Limits: max 50 keys, 4 KB total, flat values only (string, number, or boolean).

Set via the dashboard or the [Variables API](/api/variables).

## License Variables

Key-value pairs set per license, delivered only to that specific license holder during authentication in the `licenseVariables` field.

Use cases:

* **Plan tiers**: `"plan": "pro"`
* **Per-user limits**: `"maxProjects": 10`
* **Custom metadata**: `"customerName": "Acme Corp"`

Same limits as app variables. Set via the dashboard or the [Variables API](/api/variables).

## Webhooks

Real-time HTTP notifications sent to your server when license events occur. Each delivery is HMAC-SHA256 signed with your webhook secret for verification.

Supported events:

| Event                | Trigger                           |
| -------------------- | --------------------------------- |
| `license.validated`  | Successful authentication via SDK |
| `license.created`    | License key generated             |
| `license.revoked`    | License revoked                   |
| `license.activated`  | Revoked license re-activated      |
| `license.hwid_bound` | HWID bound to a license slot      |
| `license.hwid_reset` | HWID bindings cleared             |
| `license.deleted`    | License permanently deleted       |

Max 5 webhooks per app. See [Webhooks](/features/webhooks) for setup and verification details.

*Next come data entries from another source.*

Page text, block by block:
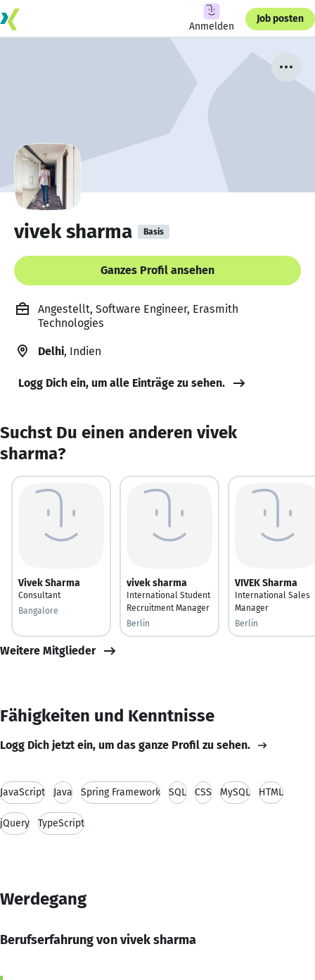
Anmelden
Job posten
vivek sharma Basis
Ganzes Profil ansehen
Angestellt, Software Engineer, Erasmith
Technologies
Delhi, Indien
Logg Dich ein, um alle Einträge zu sehen.
Suchst Du einen anderen vivek
sharma?
Vivek Sharma
Consultant
Bangalore
vivek sharma
International Student
Recruitment Manager
Berlin
VIVEK Sharma
International Sales
Manager
Berlin
Weitere Mitglieder
Fähigkeiten und Kenntnisse
Logg Dich jetzt ein, um das ganze Profil zu sehen.
JavaScript Java Spring Framework SQL CSS MySQL HTML
jQuery TypeScript
Werdegang
Berufserfahrung von vivek sharma
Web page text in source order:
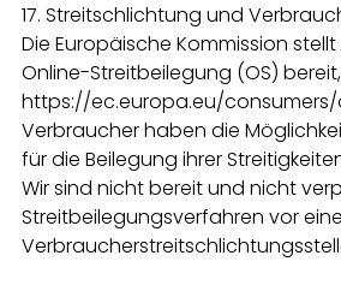
17. Streitschlichtung und
Die Europäische Kommission
Online-Streitbeilegung (OS)
https://ec.europa.eu/
Verbraucher haben die
für die Beilegung ihrer
Wir sind nicht bereit und nicht
Streitbeilegungsverfahren vor
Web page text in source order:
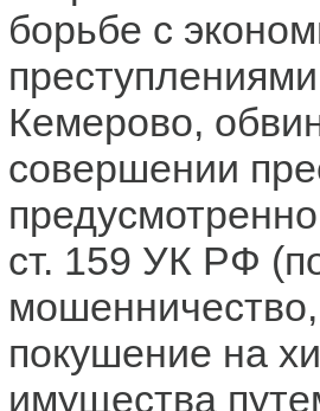
борьбе с
Кемерово,
совершении
ст. 159 УК РФ
покушение на
имущества
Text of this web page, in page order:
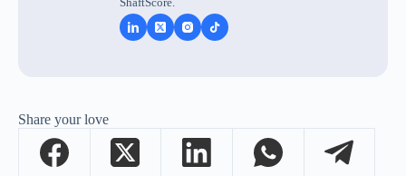
Share your love
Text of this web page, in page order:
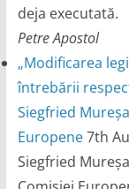
deja executată.
Petre Apostol
„Modificarea
întrebării
Siegfried
Europene7th
Siegfried
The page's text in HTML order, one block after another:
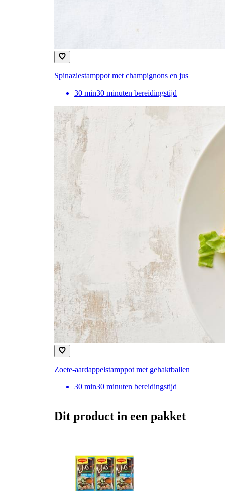
Spinaziestamppot met champignons en jus
30 min30 minuten bereidingstijd
Zoete-aardappelstamppot met gehaktballen
30 min30 minuten bereidingstijd
Dit product in een pakket
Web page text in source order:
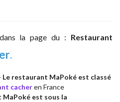
dans la page du : Restaurant
.
Le restaurant MaPoké est classé
cacheren France
est sous la
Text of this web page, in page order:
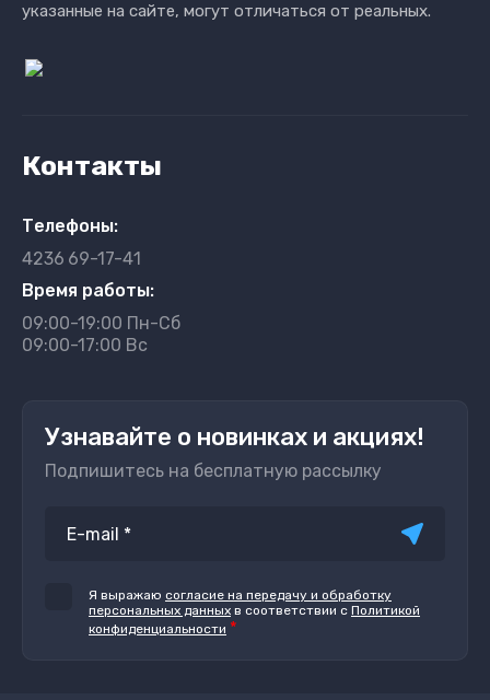
указанные на сайте, могут отличаться от реальных.
Контакты
Телефоны:
4236 69-17-41
Время работы:
09:00-19:00 Пн-Сб
09:00-17:00 Вс
Узнавайте о новинках и акциях!
Подпишитесь на бесплатную рассылку
Я выражаю согласие на передачу и обработку
персональных данных в соответствии с Политикой
конфиденциальности *
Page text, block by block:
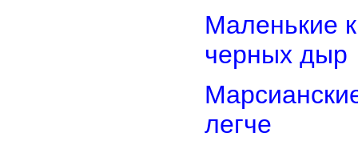
Маленькие
черных дыр
легче
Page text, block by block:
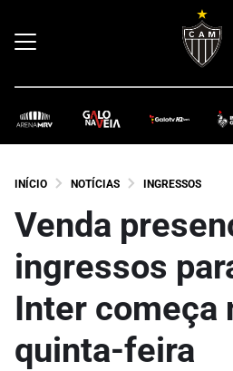
INÍCIO NOTÍCIAS INGRESSOS
Venda
ingressos
Inter começa
quinta-feira
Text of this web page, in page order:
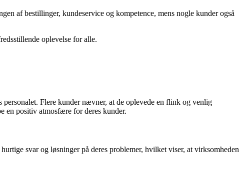
af bestillinger, kundeservice og kompetence, mens nogle kunder også
oplevelse for alle.
Flere kunder nævner, at de oplevede en flink og venlig
en positiv atmosfære for deres kunder.
svar og løsninger på deres problemer, hvilket viser, at virksomheden
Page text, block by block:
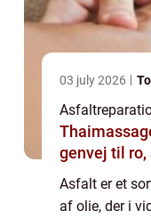
03 july 2026
genvej til ro,
Asfalt er et
af olie, der i
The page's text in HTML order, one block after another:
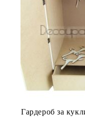
Гaрдероб за
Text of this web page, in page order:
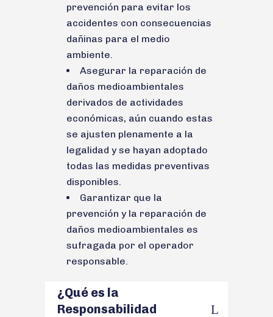
prevención para evitar los
accidentes con consecuencias
dañinas para el medio
ambiente.
Asegurar la reparación de
daños medioambientales
derivados de actividades
económicas, aún cuando estas
se ajusten plenamente a la
legalidad y se hayan adoptado
todas las medidas preventivas
disponibles.
Garantizar que la
prevención y la reparación de
daños medioambientales es
sufragada por el operador
responsable.
¿Qué es la
Responsabilidad
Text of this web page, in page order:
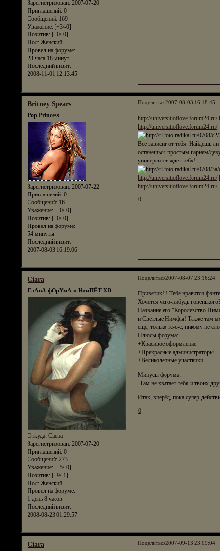
Зарегистрирован: 2007-07-20
Приглашений:0
Сообщений:169
Уважение: [+3/-0]
Позитив: [+0/-0]
Пол:Женский
Провел на форуме:
23 часа 18 минут
Последний визит:
2008-11-01 12:13:45
Поделиться2007-08-03 16:18:45
Britney Spears
Pop Princess
Зарегистрирован: 2007-07-22
Приглашений:0
Сообщений:16
Уважение: [+0/-0]
Позитив: [+0/-0]
Провел на форуме:
54 минуты
Последний визит:
2007-08-03 16:19:06
http://universitioflove.forum24.ru/
http://universitioflove.forum24.ru/
Все зависит от тебя. Найдешь
останешься простым парнем/
университет ждет тебя!
http://universitioflove.forum24.ru/
http://universitioflove.forum24.ru/
0
Поделиться2007-08-07 23:16:24
Ciara
ГлАвА фОрУмА и НииПЁТ XD
Откуда:Сцена
Зарегистрирован: 2007-07-20
Приглашений:0
Сообщений:273
Уважение: [+5/-0]
Позитив: [+9/-1]
Пол:Женский
Провел на форуме:
1 день 8 часов
Последний визит:
2008-08-23 01:29:57
Приветик!!! Тебе нравится
Хочется чего-нибудь
Название его "Королевство
и Светлые Нимфы! Также там
ещё, только тс-с-с, никому не
Плюсы форума:
+Красивое оформление.
+Прекрасные администраторы.
+Великолепные участники.
Минусы форума:
-Там не хватает тебя и твоих
Итак, вперёд, пока супер-
0
Поделиться2007-09-13 23:09:04
Ciara
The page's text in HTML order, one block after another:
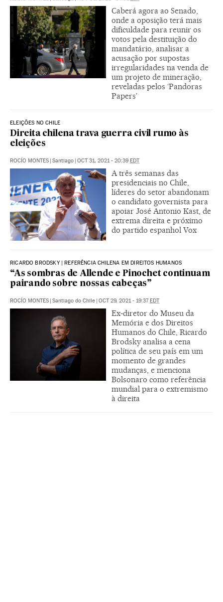
Caberá agora ao Senado,
onde a oposição terá mais
dificuldade para reunir os
votos pela destituição do
mandatário, analisar a
acusação por supostas
irregularidades na venda de
um projeto de mineração,
reveladas pelos ‘Pandoras
Papers’
ELEIÇÕES NO CHILE
Direita chilena trava guerra civil rumo às
eleições
ROCÍO MONTES | Santiago | OCT 31, 2021 - 20:39 EDT
A três semanas das
presidenciais no Chile,
líderes do setor abandonam
o candidato governista para
apoiar José Antonio Kast, de
extrema direita e próximo
do partido espanhol Vox
RICARDO BRODSKY | REFERÊNCIA CHILENA EM DIREITOS HUMANOS
“As sombras de Allende e Pinochet continuam
pairando sobre nossas cabeças”
ROCÍO MONTES | Santiago do Chile | OCT 29, 2021 - 19:37EDT
Ex-diretor do Museu da
Memória e dos Direitos
Humanos do Chile, Ricardo
Brodsky analisa a cena
política de seu país em um
momento de grandes
mudanças, e menciona
Bolsonaro como referência
mundial para o extremismo
à direita
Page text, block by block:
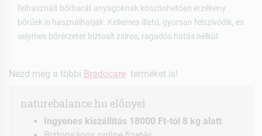
felhasznált bőrbarát anyagoknak köszönhetően érzékeny
bőrűek is használhatják. Kellemes illatú, gyorsan felszívódik, és
selymes bőrérzetet biztosít zsíros, ragadós hatás nélkül.
Nézd meg a többi Bradocare terméket is!
naturebalance.hu előnyei
Ingyenes kiszállítás 18000 Ft-tól 8 kg alatt
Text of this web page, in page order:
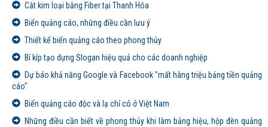
Cắt kim loại bằng Fiber tại Thanh Hóa
Biển quảng cáo, những điều cần lưu ý
Thiết kế biển quảng cáo theo phong thủy
Bí kíp tạo dựng Slogan hiệu quả cho các doanh nghiệp
Dự báo khả năng Google và Facebook "mất hàng triệu bảng tiền quảng
cáo"
Biển quảng cáo độc và lạ chỉ có ở Việt Nam
Những điều cần biết về phong thủy khi làm bảng hiệu, hộp đèn quảng
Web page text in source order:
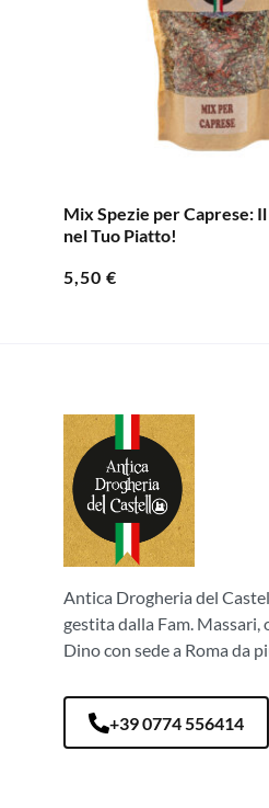
Mix Spezie per Caprese:
nel Tuo Piatto!
5,50 €
Antica Drogheria del
gestita dalla Fam. Massari,
Dino con sede a Roma da
+39 0774 556414
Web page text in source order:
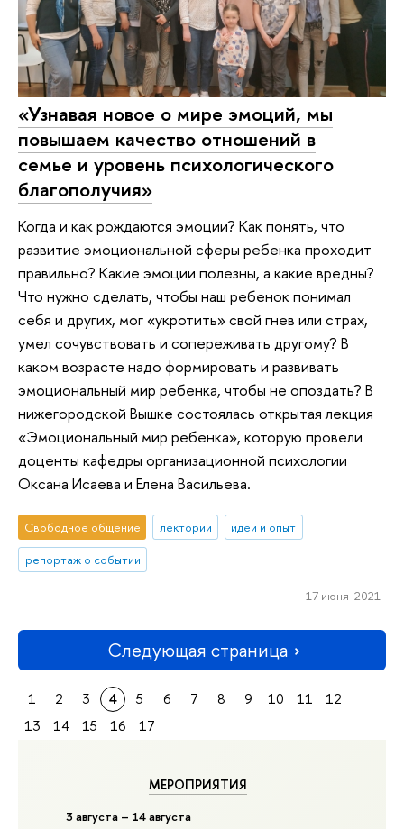
МЕРОПРИЯТИЯ
3 августа – 14 августа
«Узнавая новое о мире эмоций, мы
повышаем качество отношений в
семье и уровень психологического
благополучия»
Когда и как рождаются эмоции? Как понять, что
развитие эмоциональной сферы ребенка проходит
правильно? Какие эмоции полезны, а какие вредны?
Что нужно сделать, чтобы наш ребенок понимал
себя и других, мог «укротить» свой гнев или страх,
умел сочувствовать и сопереживать другому? В
каком возрасте надо формировать и развивать
эмоциональный мир ребенка, чтобы не опоздать? В
нижегородской Вышке состоялась открытая лекция
«Эмоциональный мир ребенка», которую провели
доценты кафедры организационной психологии
Оксана Исаева и Елена Васильева.
Свободное общение лектории
идеи и опыт
репортаж о событии
17 июня 2021
Следующая страница
1 2 3 4 5 6 7 8 9 10 11
12
13
14 15 16 17
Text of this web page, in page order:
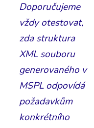
Doporučujeme
vždy otestovat,
zda struktura
XML souboru
generovaného v
MSPL odpovídá
požadavkům
konkrétního
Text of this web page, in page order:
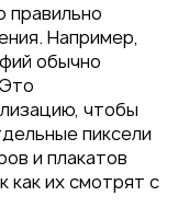
правильно
Например,
обычно
чтобы
пиксели
и плакатов
их смотрят с
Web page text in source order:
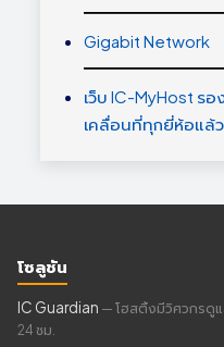
Gigabit Network
เว็บ IC-MyHost ร
เคลื่อนที่ทุกยี่ห้อแล้
โซลูชัน
IC Guardian — โฮสติ้งมีวิศวกรดู
24 ชม.
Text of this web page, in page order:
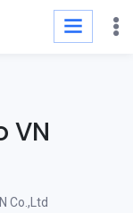
VN
Co.,Ltd
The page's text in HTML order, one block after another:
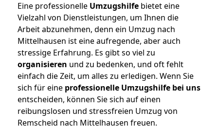
Eine professionelle Umzugshilfe bietet eine
Vielzahl von Dienstleistungen, um Ihnen die
Arbeit abzunehmen, denn ein Umzug nach
Mittelhausen ist eine aufregende, aber auch
stressige Erfahrung. Es gibt so viel zu
organisieren und zu bedenken, und oft fehlt
einfach die Zeit, um alles zu erledigen. Wenn Sie
sich für eine professionelle Umzugshilfe bei uns
entscheiden, können Sie sich auf einen
reibungslosen und stressfreien Umzug von
Remscheid nach Mittelhausen freuen.
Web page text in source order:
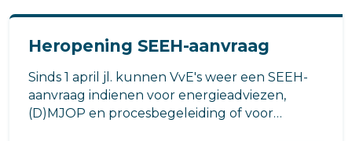
Heropening SEEH-aanvraag
Sinds 1 april jl. kunnen VvE's weer een SEEH-
aanvraag indienen voor energieadviezen,
(D)MJOP en procesbegeleiding of voor
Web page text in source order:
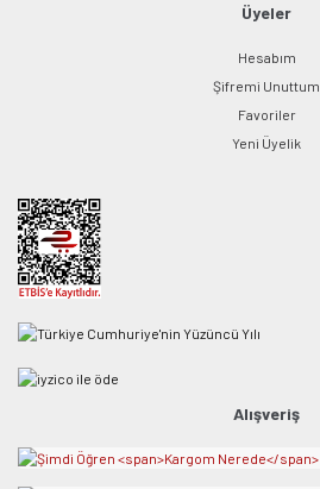
Üyeler
Hesabım
Şifremi Unuttum
Favoriler
Yeni Üyelik
Alışveriş
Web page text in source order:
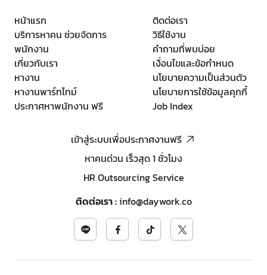
หน้าแรก
บริการหาคน ช่วยจัดการ
พนักงาน
เกี่ยวกับเรา
หางาน
หางานพาร์ทไทม์
ประกาศหาพนักงาน ฟรี
ติดต่อเรา
วิธีใช้งาน
คำถามที่พบบ่อย
เงื่อนไขและข้อกำหนด
นโยบายความเป็นส่วนตัว
นโยบายการใช้ข้อมูลคุกกี้
Job Index
เข้าสู่ระบบเพื่อประกาศงานฟรี
หาคนด่วน เร็วสุด 1 ชั่วโมง
HR Outsourcing Service
ติดต่อเรา:info@daywork.co
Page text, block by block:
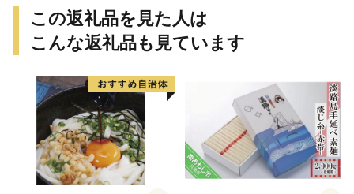
この返礼品を見た人は
こんな返礼品も見ています
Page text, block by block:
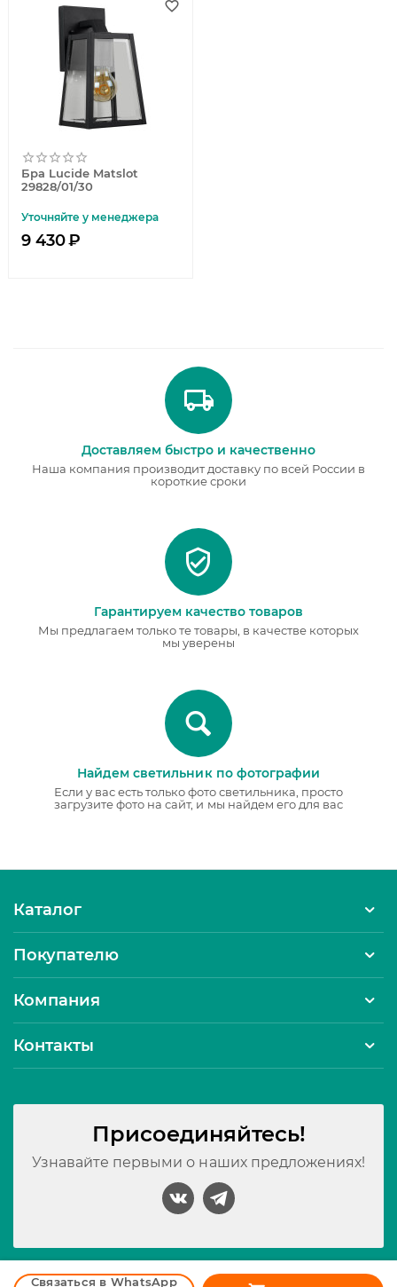
Связаться в WhatsApp
Бра Lucide Matslot
29828/01/30
Уточняйте у менеджера
9 430₽
Доставляем быстро и качественно
Наша компания производит доставку по всей России в
короткие сроки
Гарантируем качество товаров
Мы предлагаем только те товары, в качестве которых
мы уверены
Найдем светильник по фотографии
Если у вас есть только фото светильника, просто
загрузите фото на сайт, и мы найдем его для вас
Каталог
Покупателю
Компания
Контакты
Присоединяйтесь!
Узнавайте первыми о наших предложениях!
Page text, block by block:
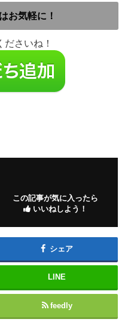
お気軽に！
さいね！
この記事が気に入ったら
いいねしよう！
シェア
LINE
feedly
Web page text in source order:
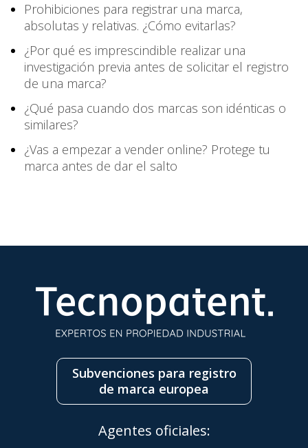
Prohibiciones para registrar una marca,
absolutas y relativas. ¿Cómo evitarlas?
¿Por qué es imprescindible realizar una
investigación previa antes de solicitar el registro
de una marca?
¿Qué pasa cuando dos marcas son idénticas o
similares?
¿Vas a empezar a vender online? Protege tu
marca antes de dar el salto
Subvenciones para registro
de marca europea
Agentes oficiales:
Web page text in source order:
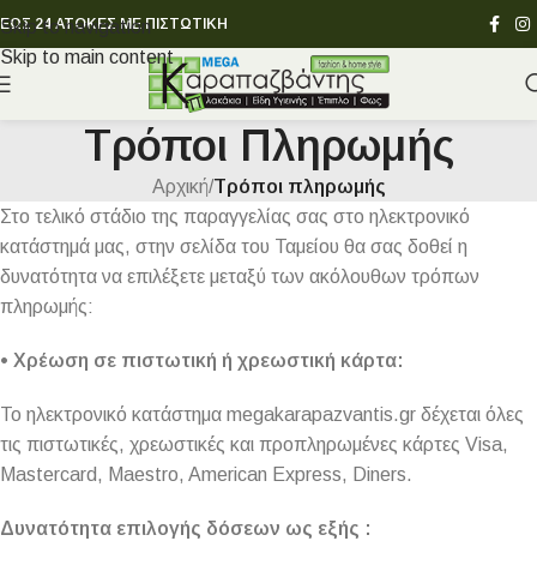
Skip to navigation
Skip to main content
ΕΩΣ 24 ΑΤΟΚΕΣ ΜΕ ΠΙΣΤΩΤΙΚΗ
Τρόποι Πληρωμής
Αρχική/Τρόποι πληρωμής
Στο τελικό στάδιο της παραγγελίας σας στο ηλεκτρονικό
κατάστημά μας, στην σελίδα του Ταμείου θα σας δοθεί η
δυνατότητα να επιλέξετε μεταξύ των ακόλουθων τρόπων
πληρωμής:
• Χρέωση σε πιστωτική ή χρεωστική κάρτα:
Το ηλεκτρονικό κατάστημα megakarapazvantis.gr δέχεται όλες
τις πιστωτικές, χρεωστικές και προπληρωμένες κάρτες Visa,
Mastercard, Maestro, American Express, Diners.
Δυνατότητα επιλογής δόσεων ως εξής :
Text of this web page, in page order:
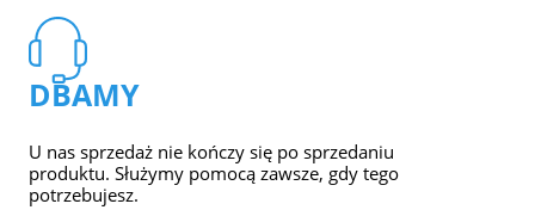
DBAMY
U nas sprzedaż nie kończy się po sprzedaniu
produktu. Służymy pomocą zawsze, gdy tego
potrzebujesz.
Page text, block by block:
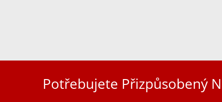
Potřebujete Přizpůsobený
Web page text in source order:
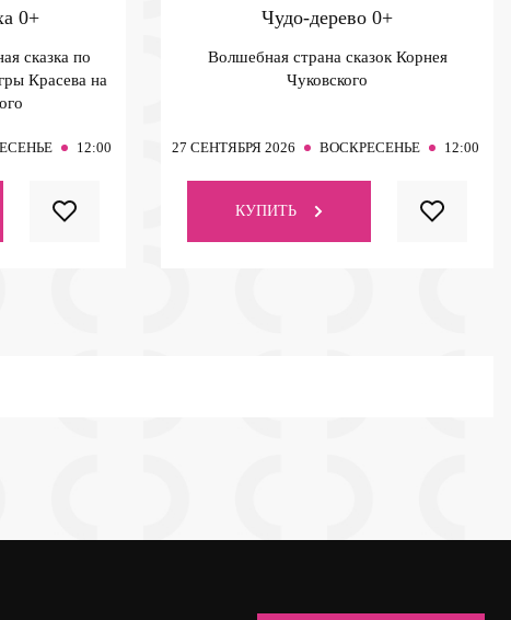
0+
сказка по
Красева на
12:00
Чудо-дерево 0+
Волшебная страна сказок Корнея
Чуковского
27 СЕНТЯБРЯ 2026 ВОСКРЕСЕНЬЕ 12:00
КУПИТЬ

## Blacklists & Whitelists

Per-app access control lists for HWIDs and IP addresses:

* **HWID blacklist**: Block specific hardware IDs from authenticating.
* **HWID whitelist**: When set, only listed HWIDs can authenticate (allowlist mode).
* **IP blacklist / whitelist**: Same concept for IP addresses.

Blacklist takes precedence over whitelist. Max 1,000 entries per list.

See [Security](/features/security) for configuration details.